Below is an example of a very simple storage document for such statistics, with only one user logged in during the day:
<portal portalId="release-demo" max-concurrent="1">
<sessions>
<session userId="113226" portalId="release-demo" start="2020-08-04T13:32:56.032Z" end="2020-08-04T14:37:57.456Z" timeout="2020-08-04T14:52:57Z"/>
</sessions>
<graph>
<start count="1" at="2020-08-04T13:32:56.032Z"/>
<end count="0" at="2020-08-04T14:37:57.456Z"/>
</graph>
</portal>
The final processing and storing of data is performed by an XSLT transformation. Its setup and deployment are done as part of the server preparation; it can be found in the module "Transformation", named "Count concurrent active users in HCMS Client".
Enable user tracking for HCMS CSK instance
Usually, there is also no need to activate user tracking. It is created automatically on one of the server prepraration steps - registering the HCMS instance - by the following part of the general configuration create
command:
configuration create <id> .... --user-tracking true ...
Warning Please do not change the default configuration! HCMS request logging allows to create custom configurations, but for a successfully working user tracking you have to use the out-of-the-box configuration.
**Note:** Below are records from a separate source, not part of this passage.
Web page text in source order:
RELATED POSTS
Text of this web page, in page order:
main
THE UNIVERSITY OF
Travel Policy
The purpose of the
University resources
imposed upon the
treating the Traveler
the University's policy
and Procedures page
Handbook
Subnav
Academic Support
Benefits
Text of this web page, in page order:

You can check the active configuration any time by running the configuration inspect
command. It will list all included attributes. In case you did not activate the user tracking as part of the installation, you can do it afterwards using this command:
configuration update <portalid> --user-tracking true
Below you will find more details about the user tracking confguration.
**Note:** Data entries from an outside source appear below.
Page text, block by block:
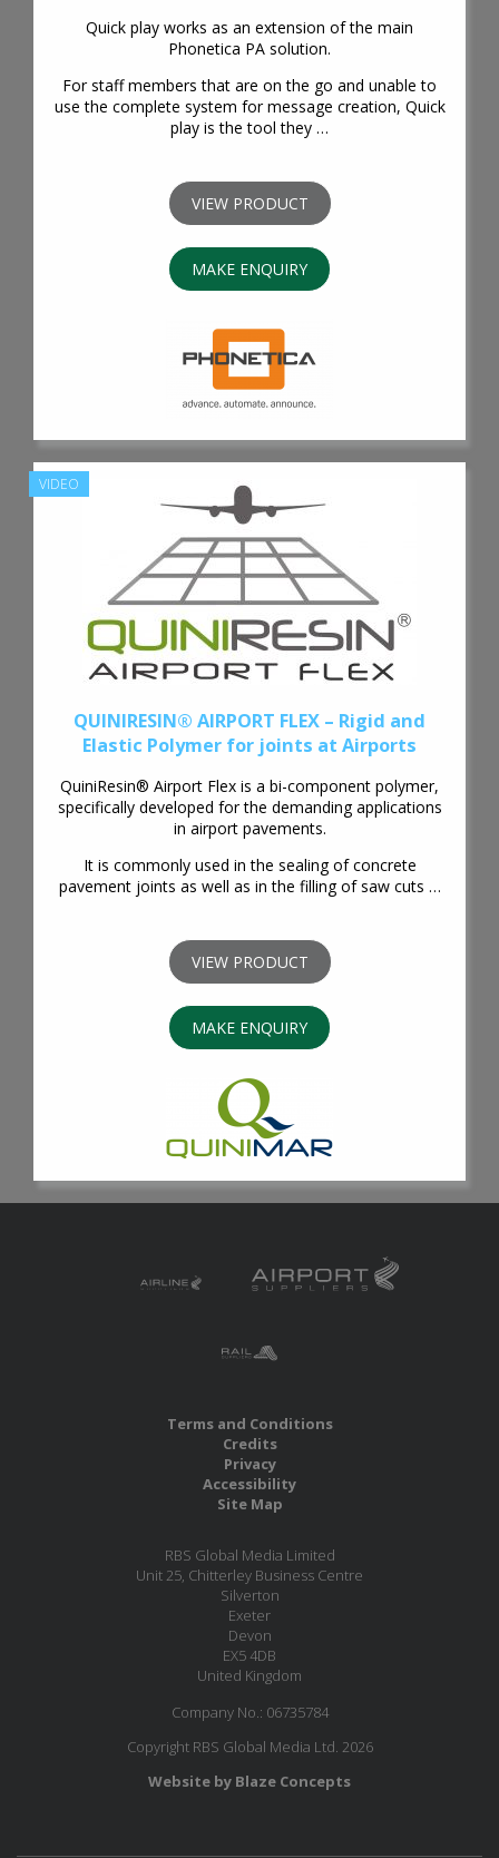
Quick play works as an extension of the main
Phonetica PA solution.
For staff members that are on the go and unable to
use the complete system for message creation, Quick
play is the tool they …
VIEW PRODUCT
MAKE ENQUIRY
QUINIRESIN® AIRPORT FLEX – Rigid and
Elastic Polymer for joints at Airports
QuiniResin® Airport Flex is a bi-component polymer,
specifically developed for the demanding applications
in airport pavements.
It is commonly used in the sealing of concrete
pavement joints as well as in the filling of saw cuts …
VIEW PRODUCT
MAKE ENQUIRY
VIDEO
Terms and Conditions
Credits
Privacy
Accessibility
Site Map
RBS Global Media Limited
Unit 25, Chitterley Business Centre
Silverton
Exeter
Devon
EX5 4DB
United Kingdom
Company No.: 06735784
Copyright RBS Global Media Ltd. 2026
Website by Blaze Concepts

How user tracking configuration is stored in HCMS
One part of the configuration is stored in the HeadlessCMS.xml
:
<request-logging>
<statistics service="hcms" group="hcms-client.user-tracking" response-header="true">
<condition value-of="userId"/>
</statistics>
</request-logging>
and the other in the Statistics.xml
configuration:
<groups>
<group id="hcms-client.user-tracking">
<attribute name="userId" type="asset" column="asset_id"/>
<attribute name="jwt/claim/exp" type="long" column="value_long_0"/>
<attribute name="jwt/claim/cs:logat" type="long" column="value_long_1"/>
<attribute name="timestamp/millis" type="long" column="value_long_3"/>
<attribute name="jwt/claim/iss" type="string" column="value_string_0"/>
<attribute name="path" type="string" column="value_string_1"/>
<attribute name="host" type="string" column="value_string_2"/>
<attribute name="schema" type="string" column="value_string_4"/>
<attribute name="status" type="long" column="value_long_2"/>
<attribute name="id" type="long" column="value_long_4"/>
</group>
</groups>
Possible tracking failures
User tracking may get delayed or fail in the following cases. Please read about possible consequences.
Request logging stage
If the satellite is disconnected, the logged records are collected in its memory and sent to the Server when the connection is available again.
Summary stage
If the automation is not executed for some reason, the user reporting will still work. The result is a smaller number of summary records containing only the information about user sessions and number of requests done in that session. However, an unnecessary amount of records are stored in the database which has two consequences:
- Technical: The performance can be much worse (much worse if this automation never runs at all).
- Legal: These records can be used to reconstruct complete activity of users over longer periods of time, which might not be part of the terms of use of the application.